Most people try to change their habits at one time or another. It goes something like this for many… At some point, it becomes apparent to you that a habit is not working anymore, or it's not aligned with how you want to live, or it’s getting in the way of you functioning well. You decide to change it. You try to eliminate it, and after a few days or a week, you discover that it’s quite challenging. Maybe you do okay for a day or two and then slip back into that familiar way of being. You feel frustrated and maybe even give up…. If this has been your experience, you’re not alone. It is often the case that when you want to change a habit, there is a sense of urgency, often followed by disappointment and frustration when things don’t go the way you want quickly.

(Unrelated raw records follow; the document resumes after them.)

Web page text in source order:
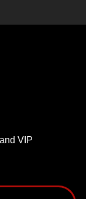
VIP
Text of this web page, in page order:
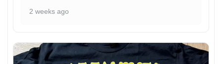
2 weeks ago
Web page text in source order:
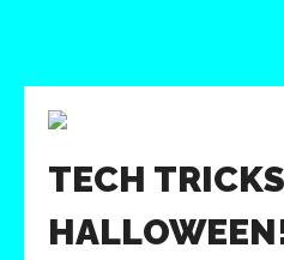
TECH
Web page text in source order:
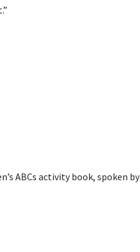
ABCs activity book, spoken by
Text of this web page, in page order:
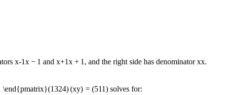
x-1x − 1 andx+1x + 1 , and the right side has denominatorxx.
\end{pmatrix}(1324)(xy) = (511) solves for:
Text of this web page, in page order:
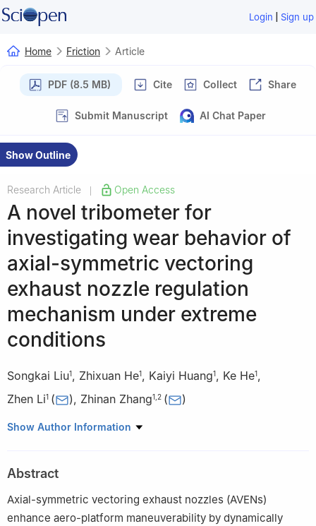
Login | Sign up
Home Friction Article
PDF (8.5 MB) Cite Collect Share
Submit Manuscript AI Chat Paper
Show Outline
Research Article Open Access
A novel tribometer for
investigating wear behavior of
axial-symmetric vectoring
exhaust nozzle regulation
mechanism under extreme
conditions
Songkai Liu1, Zhixuan He1, Kaiyi Huang1, Ke He1,
Zhen Li1 ( ), Zhinan Zhang1 2 ( )
1 School of Mechanical Engineering, Shanghai Jiao Tong
Shanghai Jiao Tong University, Shanghai 200240, China
Show Author Information
Abstract
Axial-symmetric vectoring exhaust nozzles (AVENs)
enhance aero-platform maneuverability by dynamically
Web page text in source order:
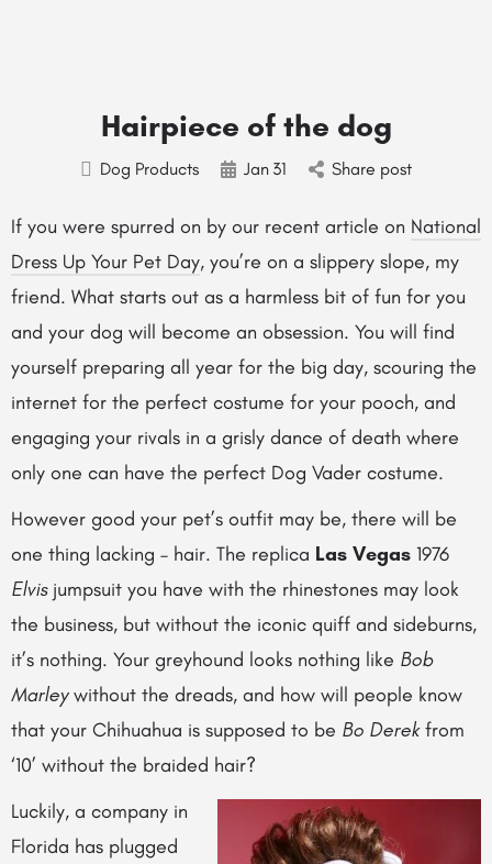
Hairpiece of the dog
Dog Products Jan 31 Share post
If you were spurred on by our recent article on National
Dress Up Your Pet Day, you’re on a slippery slope, my
friend. What starts out as a harmless bit of fun for you
and your dog will become an obsession. You will find
yourself preparing all year for the big day, scouring the
internet for the perfect costume for your pooch, and
engaging your rivals in a grisly dance of death where
only one can have the perfect Dog Vader costume.
However good your pet’s outfit may be, there will be
one thing lacking – hair. The replica Las Vegas 1976
Elvisjumpsuit you have with the rhinestones may look
the business, but without the iconic quiff and sideburns,
it’s nothing. Your greyhound looks nothing like Bob
Marleywithout the dreads, and how will people know
that your Chihuahua is supposed to be Bo Derekfrom
‘10’ without the braided hair?
Luckily, a company in
Florida has plugged
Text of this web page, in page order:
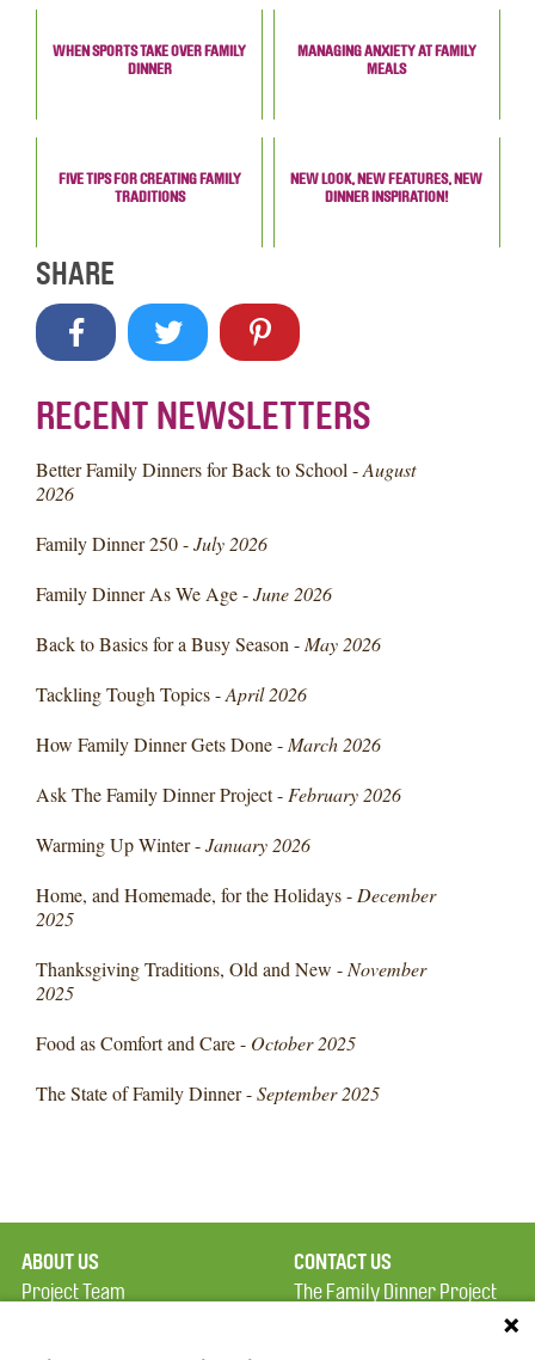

When you set out to change a habit, it may be the case that you’ve taken on too big of a task at once. It can be quite helpful to create small (tiny, even) concrete steps to focus on as you move toward changing a behavior or a habit. Commit to each step for a month, maybe even two, or three. For changes to integrate and be sustainable, the brain and nervous system need a lot of practice and repetition. A lot. Once a step feels like it is integrated and close to autopilot, it may be time to move on to the next step, and so on. Tread lightly and patiently.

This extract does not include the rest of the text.